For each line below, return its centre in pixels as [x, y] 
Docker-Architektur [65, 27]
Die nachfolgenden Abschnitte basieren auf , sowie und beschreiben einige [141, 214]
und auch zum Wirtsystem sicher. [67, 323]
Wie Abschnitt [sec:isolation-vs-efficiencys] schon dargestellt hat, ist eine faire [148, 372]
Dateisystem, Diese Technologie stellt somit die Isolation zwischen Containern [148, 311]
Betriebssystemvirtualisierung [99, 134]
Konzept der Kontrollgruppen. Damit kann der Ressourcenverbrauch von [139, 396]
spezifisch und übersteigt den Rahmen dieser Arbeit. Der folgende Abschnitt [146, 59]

* [Action item] Copy out the entire material exactly.

* [Solution for this exercise]
For each line below, return its centre in pixels as [x, y] 
Docker-Architektur [65, 27]
Die nachfolgenden Abschnitte basieren auf , sowie und beschreiben einige [141, 214]
und auch zum Wirtsystem sicher. [67, 323]
Wie Abschnitt [sec:isolation-vs-efficiencys] schon dargestellt hat, ist eine faire [148, 372]
Dateisystem, Diese Technologie stellt somit die Isolation zwischen Containern [148, 311]
Betriebssystemvirtualisierung [99, 134]
Konzept der Kontrollgruppen. Damit kann der Ressourcenverbrauch von [139, 396]
spezifisch und übersteigt den Rahmen dieser Arbeit. Der folgende Abschnitt [146, 59]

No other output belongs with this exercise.